**WORK REQUIRED:** For the records that follow, restate each one word for word and leave the images behind.

**EXERCISE DATA:**
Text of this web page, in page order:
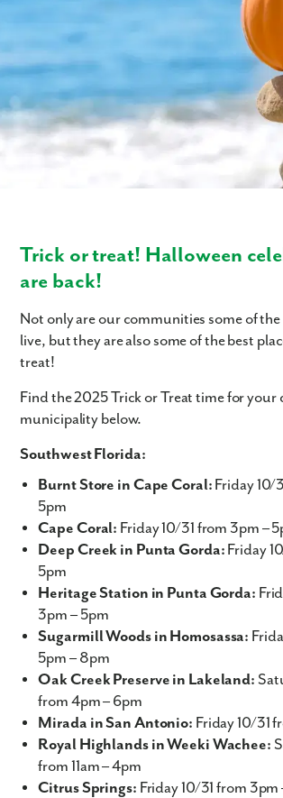
Trick or treat! Halloween
are back!
Not only are our communities some of the
live, but they are also some of the best
treat!
Find the 2025 Trick or Treat time for
municipality below.
Southwest Florida:
Burnt Store in Cape Coral: Friday 10/
5pm
Cape Coral: Friday 10/31 from 3pm –
Deep Creek in Punta Gorda: Friday
5pm
Heritage Station in Punta Gorda:
3pm – 5pm
Sugarmill Woods in Homosassa:
5pm – 8pm
Oak Creek Preserve in Lakeland:
from 4pm – 6pm
Mirada in San Antonio: Friday 10/31
Royal Highlands in Weeki Wachee:
from 11am – 4pm
Citrus Springs: Friday 10/31 from 3pm
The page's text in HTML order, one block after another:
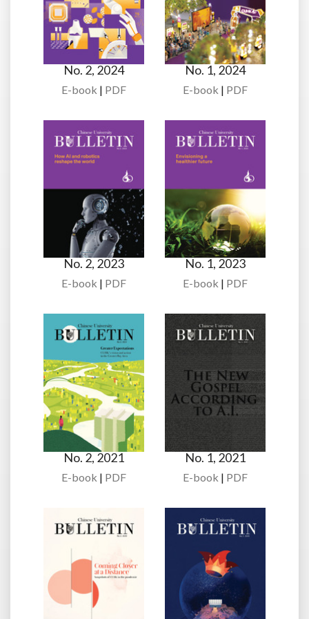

**TASK RESPONSE:**
Text of this web page, in page order:
Trick or treat! Halloween
are back!
Not only are our communities some of the
live, but they are also some of the best
treat!
Find the 2025 Trick or Treat time for
municipality below.
Southwest Florida:
Burnt Store in Cape Coral: Friday 10/
5pm
Cape Coral: Friday 10/31 from 3pm –
Deep Creek in Punta Gorda: Friday
5pm
Heritage Station in Punta Gorda:
3pm – 5pm
Sugarmill Woods in Homosassa:
5pm – 8pm
Oak Creek Preserve in Lakeland:
from 4pm – 6pm
Mirada in San Antonio: Friday 10/31
Royal Highlands in Weeki Wachee:
from 11am – 4pm
Citrus Springs: Friday 10/31 from 3pm
The page's text in HTML order, one block after another:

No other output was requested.